Hacker News new | ask | show | jobs
by IntFee588 1575 days ago
The "protestant work ethic" promotes this vague notion that labour, toil and suffering on earth brings one closer to god. This is more deeply rooted in western cultures than you'd think and feeds into the "work hard and you'll make it" attitude of western exceptionalism.

Because of this, people have a vested interest in glorifying their own struggle, even if they had circumstances that led to their professional success. They're not going to admit that they had things handed to them on a silver platter or got lucky, they'd think of it as some sort of moral failing.

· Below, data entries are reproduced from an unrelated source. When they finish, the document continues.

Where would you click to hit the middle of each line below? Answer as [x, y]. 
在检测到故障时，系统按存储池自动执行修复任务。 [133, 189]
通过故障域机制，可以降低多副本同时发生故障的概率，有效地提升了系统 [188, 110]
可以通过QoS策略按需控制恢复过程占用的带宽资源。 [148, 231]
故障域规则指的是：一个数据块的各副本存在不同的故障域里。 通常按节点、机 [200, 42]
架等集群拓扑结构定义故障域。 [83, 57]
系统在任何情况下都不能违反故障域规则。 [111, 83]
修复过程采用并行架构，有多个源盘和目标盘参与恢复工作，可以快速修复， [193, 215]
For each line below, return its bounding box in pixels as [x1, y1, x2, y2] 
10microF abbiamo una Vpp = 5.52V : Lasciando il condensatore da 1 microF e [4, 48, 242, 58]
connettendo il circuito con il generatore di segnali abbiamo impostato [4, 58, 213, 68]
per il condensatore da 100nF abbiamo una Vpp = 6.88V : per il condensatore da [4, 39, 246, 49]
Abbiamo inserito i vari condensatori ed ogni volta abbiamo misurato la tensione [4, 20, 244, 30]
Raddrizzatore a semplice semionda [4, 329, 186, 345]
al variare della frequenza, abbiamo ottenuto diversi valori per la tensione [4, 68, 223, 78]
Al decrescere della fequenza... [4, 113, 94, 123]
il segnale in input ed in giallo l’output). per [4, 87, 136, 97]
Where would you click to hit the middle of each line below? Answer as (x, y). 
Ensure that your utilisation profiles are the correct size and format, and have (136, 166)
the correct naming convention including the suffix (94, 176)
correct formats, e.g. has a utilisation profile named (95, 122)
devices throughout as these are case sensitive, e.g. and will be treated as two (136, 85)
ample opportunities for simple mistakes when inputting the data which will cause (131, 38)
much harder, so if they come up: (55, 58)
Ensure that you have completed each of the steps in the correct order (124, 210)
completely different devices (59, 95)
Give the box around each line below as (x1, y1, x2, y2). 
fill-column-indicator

They think success needs to be justified.

1 comments

It’s not a western value at all as exclusively as you describe it.
It's a strong value in most of the protestant west.

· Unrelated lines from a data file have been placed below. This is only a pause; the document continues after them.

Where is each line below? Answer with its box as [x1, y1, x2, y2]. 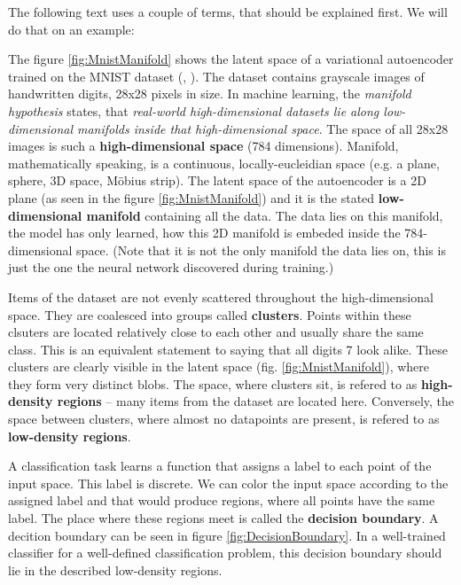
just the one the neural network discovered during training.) [8, 258, 334, 277]
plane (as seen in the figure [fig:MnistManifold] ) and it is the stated [8, 188, 375, 207]
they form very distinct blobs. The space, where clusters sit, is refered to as [8, 374, 418, 393]
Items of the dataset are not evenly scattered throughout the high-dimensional [8, 287, 434, 306]
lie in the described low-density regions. [8, 560, 223, 579]
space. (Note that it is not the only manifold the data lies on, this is [76, 240, 446, 259]
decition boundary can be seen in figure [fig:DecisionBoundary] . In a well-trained [8, 526, 446, 544]
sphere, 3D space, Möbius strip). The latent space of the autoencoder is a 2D [8, 171, 426, 190]
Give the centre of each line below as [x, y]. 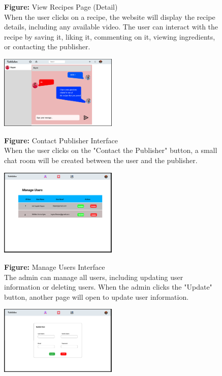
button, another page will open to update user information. [97, 296]
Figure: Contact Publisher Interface [61, 140]
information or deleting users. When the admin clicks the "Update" [108, 287]
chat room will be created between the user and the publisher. [101, 160]
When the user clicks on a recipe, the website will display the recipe [110, 17]
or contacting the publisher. [47, 46]
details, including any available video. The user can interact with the [111, 27]
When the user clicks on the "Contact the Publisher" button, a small [111, 150]
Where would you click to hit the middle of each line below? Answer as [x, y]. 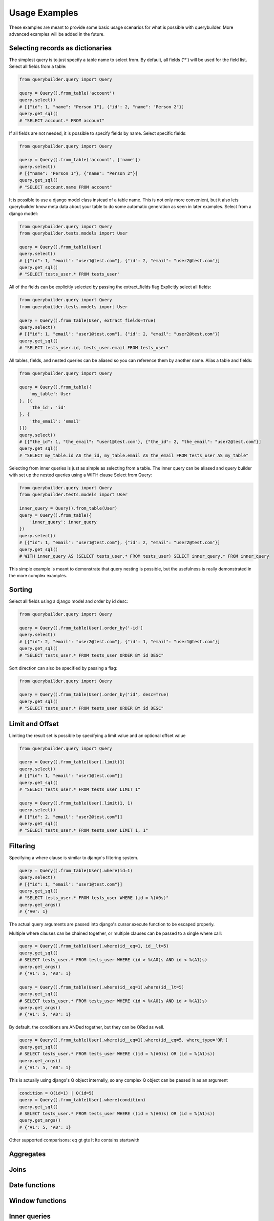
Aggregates [27, 1154]
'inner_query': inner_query [63, 522]
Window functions [38, 1201]
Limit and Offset [34, 724]
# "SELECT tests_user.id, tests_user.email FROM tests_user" [94, 348]
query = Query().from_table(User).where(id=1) [76, 870]
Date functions [32, 1185]
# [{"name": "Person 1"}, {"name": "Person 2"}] [79, 174]

It’s at least as old as Abrahamic religions.
I'm not sure that's true. A lot of Abrahamic religion is about prioritizing prayer over work. Over the physical world in general.

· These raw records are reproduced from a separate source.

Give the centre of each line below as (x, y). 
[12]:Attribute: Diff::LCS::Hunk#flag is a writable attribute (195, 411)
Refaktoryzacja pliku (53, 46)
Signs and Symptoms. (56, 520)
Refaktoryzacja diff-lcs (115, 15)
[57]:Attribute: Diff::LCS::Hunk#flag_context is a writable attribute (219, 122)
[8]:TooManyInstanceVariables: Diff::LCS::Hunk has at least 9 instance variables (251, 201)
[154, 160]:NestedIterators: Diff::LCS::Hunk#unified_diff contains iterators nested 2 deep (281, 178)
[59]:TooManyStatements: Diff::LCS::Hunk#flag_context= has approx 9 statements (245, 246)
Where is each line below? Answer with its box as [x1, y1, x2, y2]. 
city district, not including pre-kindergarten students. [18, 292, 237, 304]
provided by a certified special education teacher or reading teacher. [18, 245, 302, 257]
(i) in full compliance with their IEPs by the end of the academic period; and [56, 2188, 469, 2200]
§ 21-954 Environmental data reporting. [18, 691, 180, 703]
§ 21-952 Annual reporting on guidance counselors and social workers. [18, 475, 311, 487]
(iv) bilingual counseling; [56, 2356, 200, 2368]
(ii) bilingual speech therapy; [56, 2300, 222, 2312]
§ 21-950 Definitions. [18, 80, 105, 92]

The original Abrahamic religion includes a day where you are expressly prohibited from doing anything that even remotely looks like work _every week_.
The earthy suffering to test your faith is all over the texts and their ethics.
Catholicism, however, changed the focus away from judgement based on what you did towards judgement based on what you believe. I don't know too much about Orthodox Christianity, but I have some vague sense that it is even more focused on belief (and piety) than on the notion of good work being the path to heaven.